Each `| p(...)` stage describes a transformation that is applied to
to left-hand-side of `|`.
First argument of `p()` defines the function
that is applied on data. For example, `x | p(f1) | p(f2) | p(f3)` is
equivalent to `f3(f2(f1(x)))`.
Rest of arguments of `p()` are passed
to the transforming function of each stage. For example,
`x | p(f1, y) | p(f2, k=z)` is equivalent to `f2(f1(y, x), k=z)`
## Advanced Guide
### The `px` helper
TODO: explain.
* `px` is implemented by: `px = p(lambda x: x)`
* `px` is similar to, but not same as, magrittr's dot(`.`) placeholder
* `x | p(f, px+1, y, px+2)` is equivalent to `f(x+1, y, x+2)`
* `A+1 | f(px, px[2](px.y))` is equivalent to `f(A+1, (A+1)[2]((A+1).y)`
* `px` can be used to prevent adding parentheses
* `x+1 | px * 2 | np.log(px)+3` is equivalent to: `np.log((x+1) * 2) + 3`
### Integration with Numpy, Pandas, Pytorch
TODO: explain.
* `p` and `px` are compatible with Numpy, Pandas, Pytorch.

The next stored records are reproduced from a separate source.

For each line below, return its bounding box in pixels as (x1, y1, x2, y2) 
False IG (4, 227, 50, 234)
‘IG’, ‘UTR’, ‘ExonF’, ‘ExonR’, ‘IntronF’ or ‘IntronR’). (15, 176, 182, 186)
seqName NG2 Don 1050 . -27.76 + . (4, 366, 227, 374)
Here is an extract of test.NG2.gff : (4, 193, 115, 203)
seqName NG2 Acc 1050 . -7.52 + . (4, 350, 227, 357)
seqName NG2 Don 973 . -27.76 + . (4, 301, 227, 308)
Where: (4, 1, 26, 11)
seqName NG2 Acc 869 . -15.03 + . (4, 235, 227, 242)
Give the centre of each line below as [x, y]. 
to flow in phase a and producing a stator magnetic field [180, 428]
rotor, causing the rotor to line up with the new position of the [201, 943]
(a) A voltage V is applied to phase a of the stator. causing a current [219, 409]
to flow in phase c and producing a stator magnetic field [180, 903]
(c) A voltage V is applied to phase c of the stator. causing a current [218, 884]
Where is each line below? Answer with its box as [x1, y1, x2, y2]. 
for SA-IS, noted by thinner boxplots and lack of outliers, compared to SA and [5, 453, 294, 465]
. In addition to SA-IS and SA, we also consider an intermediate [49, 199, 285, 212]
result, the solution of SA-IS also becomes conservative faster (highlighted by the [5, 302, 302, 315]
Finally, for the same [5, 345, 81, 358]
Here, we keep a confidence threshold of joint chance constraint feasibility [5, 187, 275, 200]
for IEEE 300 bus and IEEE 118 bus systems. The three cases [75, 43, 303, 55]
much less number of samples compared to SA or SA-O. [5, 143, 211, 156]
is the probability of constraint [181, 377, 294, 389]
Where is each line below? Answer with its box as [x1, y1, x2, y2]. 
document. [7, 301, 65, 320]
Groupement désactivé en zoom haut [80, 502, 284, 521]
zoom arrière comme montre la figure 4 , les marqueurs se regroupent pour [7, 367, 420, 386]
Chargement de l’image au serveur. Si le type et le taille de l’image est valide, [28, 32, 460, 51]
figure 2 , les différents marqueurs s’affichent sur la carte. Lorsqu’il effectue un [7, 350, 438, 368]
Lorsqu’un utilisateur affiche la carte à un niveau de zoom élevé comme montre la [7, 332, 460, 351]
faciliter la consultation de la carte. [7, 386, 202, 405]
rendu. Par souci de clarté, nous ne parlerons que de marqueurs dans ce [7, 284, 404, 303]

* `[1,2] | p(pd.Series) | px[px ** 2 < np.log(px) + 1]` is equivalent to
`x=pd.Series([1, 2]); x[x**2 < np.log(x)+1]`
### Integration with PyToolz
TODO: explain.
[PyToolz](https://github.com/pytoolz/toolz) provides a set of utility
functions for iterators, functions, and dictionaries. For each utility
function `f()` which is provided by pytoolz, `p.f()` is piped version
of that utility.
* `{'x': 1, 'y': 7} | p.valmap(px+1)` equals `{'x': 2, 'y': 8}`
* `range(5) | p.map(px**2) | p(list)` equals `[0, 1, 4, 9, 16]`
### Internals
TODO: explain.
* `p` is a class that overrides `__ror__` (`|`) operator to apply
the function to operand.
SSPipe is a python productivity-tool for rapid data manipulation in python.

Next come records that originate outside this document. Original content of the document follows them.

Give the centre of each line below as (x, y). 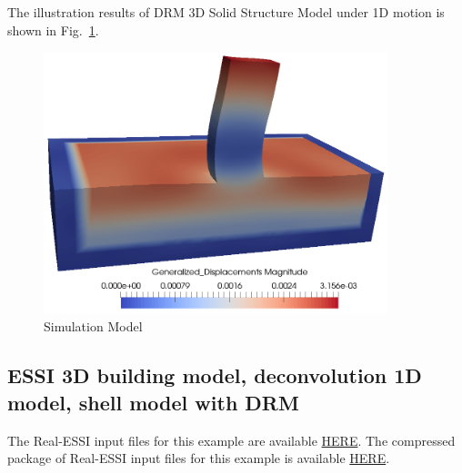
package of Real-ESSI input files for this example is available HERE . (199, 458)
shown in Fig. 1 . (53, 30)
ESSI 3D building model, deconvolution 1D (215, 375)
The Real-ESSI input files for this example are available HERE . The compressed (231, 440)
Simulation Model (93, 326)
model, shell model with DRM (153, 402)
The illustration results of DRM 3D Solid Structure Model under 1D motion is (226, 12)
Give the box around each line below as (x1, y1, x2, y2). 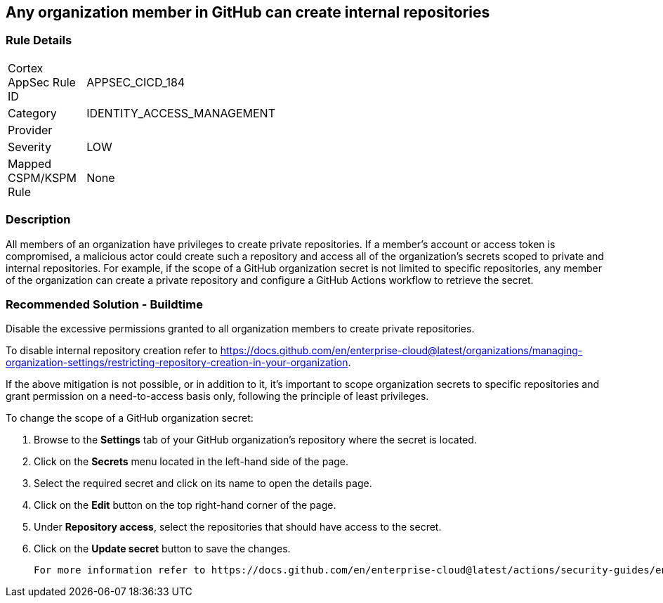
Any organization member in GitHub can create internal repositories (6, 4, 490, 21)
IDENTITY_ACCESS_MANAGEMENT (86, 105, 275, 120)
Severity (8, 139, 51, 154)
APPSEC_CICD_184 (86, 74, 185, 89)
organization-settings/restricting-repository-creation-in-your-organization (6, 356, 348, 369)
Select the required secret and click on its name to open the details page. (34, 477, 372, 490)
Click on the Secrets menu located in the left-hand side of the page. (34, 455, 349, 468)
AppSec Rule (8, 74, 76, 89)
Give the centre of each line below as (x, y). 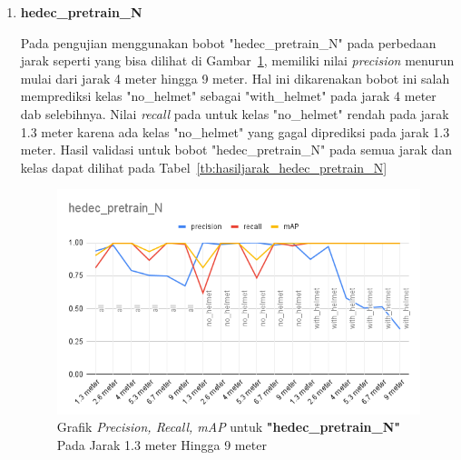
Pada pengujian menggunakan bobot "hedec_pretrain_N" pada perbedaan (228, 42)
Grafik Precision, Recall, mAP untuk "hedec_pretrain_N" (229, 427)
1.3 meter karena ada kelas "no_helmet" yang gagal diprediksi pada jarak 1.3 (235, 131)
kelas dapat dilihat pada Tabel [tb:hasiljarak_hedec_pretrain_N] (204, 167)
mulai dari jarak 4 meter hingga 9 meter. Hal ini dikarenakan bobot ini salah (235, 78)
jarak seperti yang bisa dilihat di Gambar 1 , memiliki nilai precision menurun (237, 60)
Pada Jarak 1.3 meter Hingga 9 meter (162, 444)
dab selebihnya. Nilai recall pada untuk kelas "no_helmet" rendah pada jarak (235, 113)

It helps you break up any complicated expression into a sequence of
simple transformations, increasing human-readability and decreasing the
need for matching parentheses!
If you're familiar with
[`|` operator](https://en.wikipedia.org/wiki/Pipeline_(Unix))
of Unix, or
[`%>%` operator](https://cran.r-project.org/web/packages/magrittr/vignettes/magrittr.html)
of R's magrittr, or
[`DataFrame.pipe`](https://pandas.pydata.org/pandas-docs/stable/generated/pandas.DataFrame.pipe.html)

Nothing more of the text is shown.